Problem requirements.
Show every line from the entries that follow which holds the word "Conferences".

Material provided.
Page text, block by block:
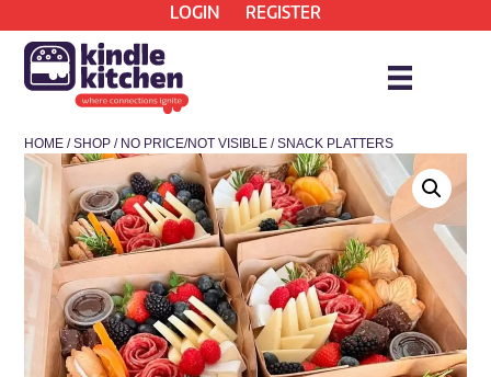
LOGIN REGISTER
HOME /SHOP / NO PRICE/NOT VISIBLE / SNACK PLATTERS
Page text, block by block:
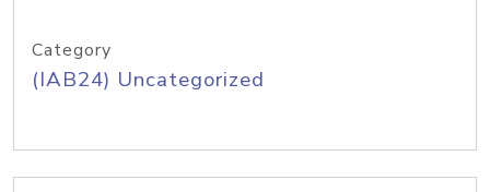
Category
(IAB24) Uncategorized
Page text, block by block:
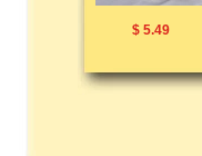
$ 5.49
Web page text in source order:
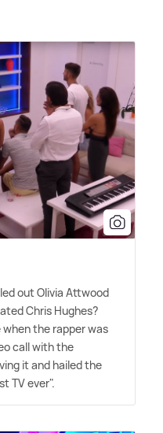
out Olivia Attwood
Chris Hughes?
the rapper was
call with the
it and hailed the
TV ever".
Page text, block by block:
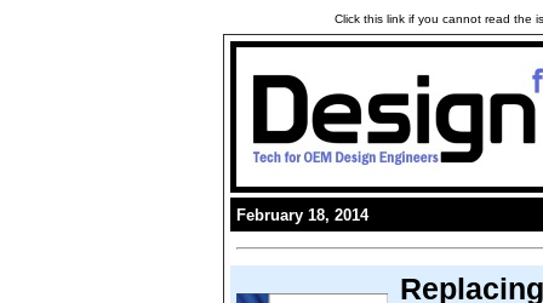
Click this link if you cannot read the
February 18, 2014
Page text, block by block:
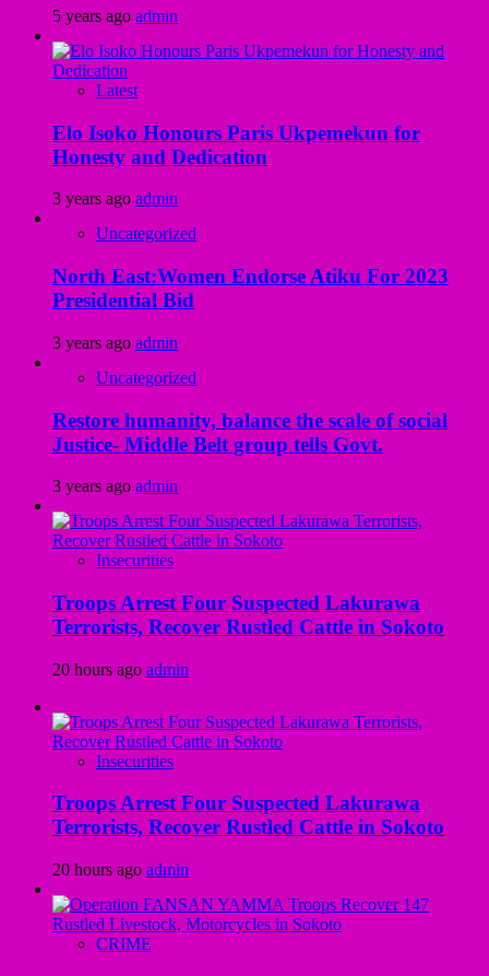
5 years ago admin
Latest
Elo Isoko Honours Paris Ukpemekun for
Honesty and Dedication
3 years ago admin
Uncategorized
North East:Women Endorse Atiku For 2023
Presidential Bid
3 years ago admin
Uncategorized
Restore humanity, balance the scale of social
Justice- Middle Belt group tells Govt.
3 years ago admin
Insecurities
Troops Arrest Four Suspected Lakurawa
Terrorists, Recover Rustled Cattle in Sokoto
20 hours ago admin
Insecurities
Troops Arrest Four Suspected Lakurawa
Terrorists, Recover Rustled Cattle in Sokoto
20 hours ago admin
CRIME
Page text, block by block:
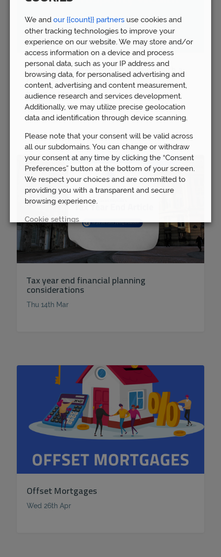
5 Overlooked Benefits of Working with a
Financial Adviser
Mon 16th Dec
Tax year end financial planning
considerations
Thu 14th Mar
Offset Mortgages
Wed 26th Apr
We and our {{count}} partners use cookies and
other tracking technologies to improve your
experience on our website. We may store and/or
access information on a device and process
personal data, such as your IP address and
browsing data, for personalised advertising and
content, advertising and content measurement,
audience research and services development.
Additionally, we may utilize precise geolocation
data and identification through device scanning.
Please note that your consent will be valid across
all our subdomains. You can change or withdraw
your consent at any time by clicking the “Consent
Preferences” button at the bottom of your screen.
We respect your choices and are committed to
providing you with a transparent and secure
browsing experience.
Cookie settings
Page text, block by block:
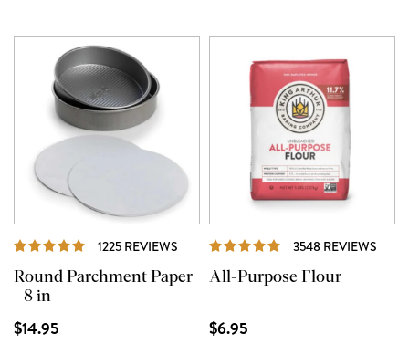
1225 REVIEWS REVIEWS
Round Parchment Paper
- 8 in
$14.95
3548 REVIEWS
All-Purpose Flour
$6.95
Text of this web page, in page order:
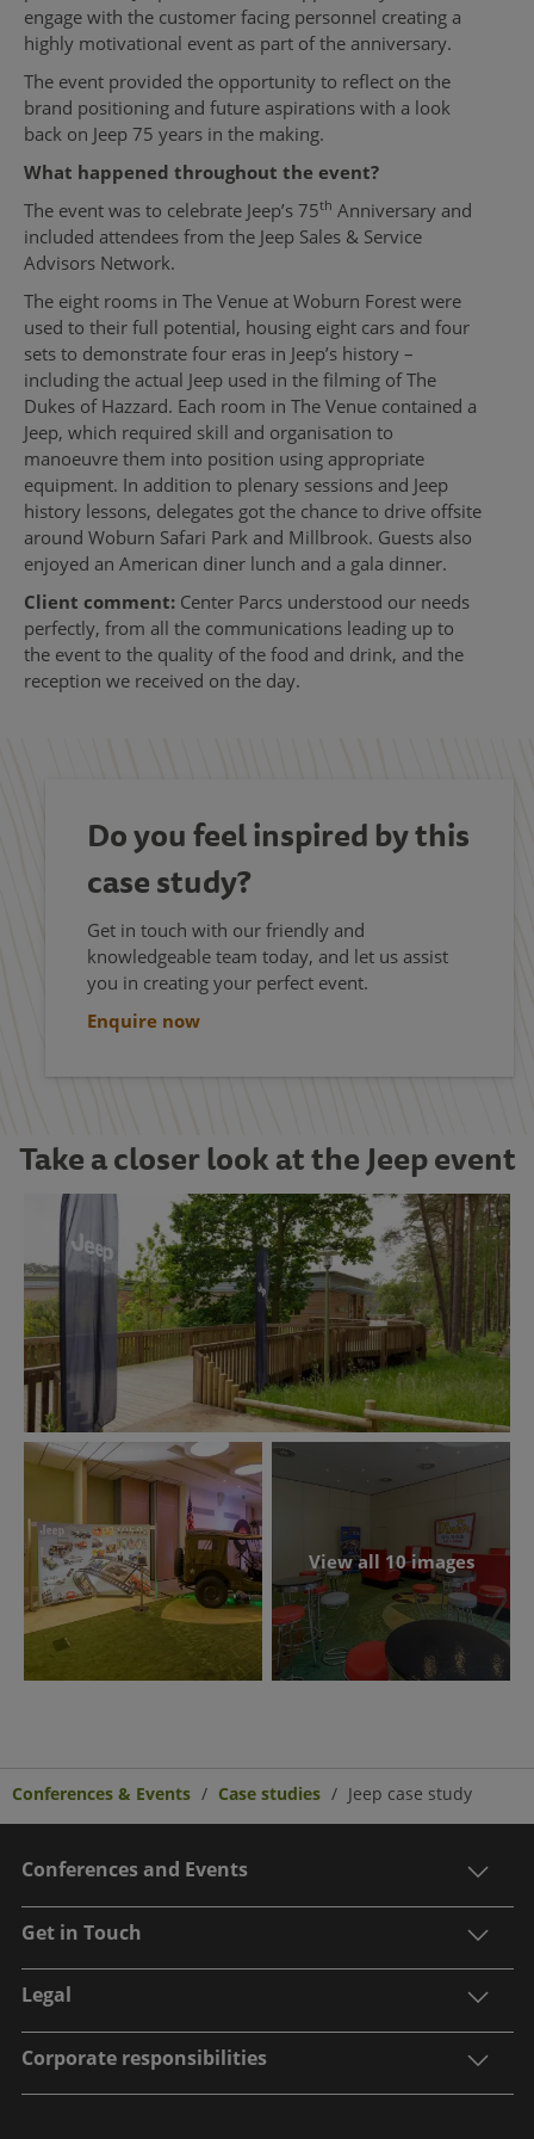
engage with the customer facing personnel creating a
highly motivational event as part of the anniversary.
The event provided the opportunity to reflect on the
brand positioning and future aspirations with a look
back on Jeep 75 years in the making.
What happened throughout the event?
The event was to celebrate Jeep’s 75th Anniversary and
included attendees from the Jeep Sales & Service
Advisors Network.
The eight rooms in The Venue at Woburn Forest were
used to their full potential, housing eight cars and four
sets to demonstrate four eras in Jeep’s history –
including the actual Jeep used in the filming of The
Dukes of Hazzard. Each room in The Venue contained a
Jeep, which required skill and organisation to
manoeuvre them into position using appropriate
equipment. In addition to plenary sessions and Jeep
history lessons, delegates got the chance to drive offsite
around Woburn Safari Park and Millbrook. Guests also
enjoyed an American diner lunch and a gala dinner.
Client comment: Center Parcs understood our needs
perfectly, from all the communications leading up to
the event to the quality of the food and drink, and the
reception we received on the day.
Do you feel inspired by this
case study?
Get in touch with our friendly and
knowledgeable team today, and let us assist
you in creating your perfect event.
Enquire now
Take a closer look at the Jeep event
View all 10 images
Conferences & Events Case studies Jeep case study
Conferences and Events
Get in Touch
Legal
Corporate responsibilities

Reply to the task.
Conferences & Events Case studies Jeep case study
Conferences and Events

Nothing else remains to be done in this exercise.